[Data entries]
::::

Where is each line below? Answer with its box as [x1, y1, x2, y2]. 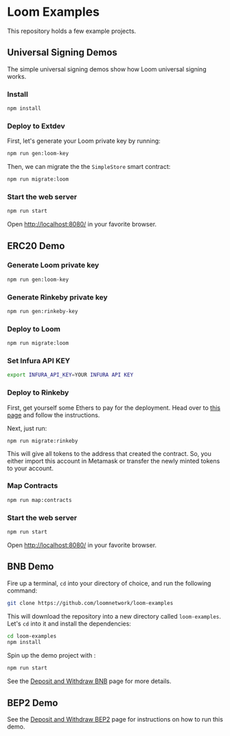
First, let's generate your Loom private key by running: [7, 137, 161, 145]
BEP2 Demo [7, 697, 58, 709]
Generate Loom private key [7, 260, 100, 270]
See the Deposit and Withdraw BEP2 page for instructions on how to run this [7, 715, 223, 723]
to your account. [7, 464, 54, 472]
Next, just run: [7, 424, 47, 433]
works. [7, 72, 27, 80]
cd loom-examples [7, 632, 57, 639]

::::

= EXERCISE DIRECTIONS =
An exact copy of each entry is required, minus the pictures.

= SOLUTION FOR THIS PROBLEM =
Where is each line below? Answer with its box as [x1, y1, x2, y2]. 
First, let's generate your Loom private key by running: [7, 137, 161, 145]
BEP2 Demo [7, 697, 58, 709]
Generate Loom private key [7, 260, 100, 270]
See the Deposit and Withdraw BEP2 page for instructions on how to run this [7, 715, 223, 723]
to your account. [7, 464, 54, 472]
Next, just run: [7, 424, 47, 433]
works. [7, 72, 27, 80]
cd loom-examples [7, 632, 57, 639]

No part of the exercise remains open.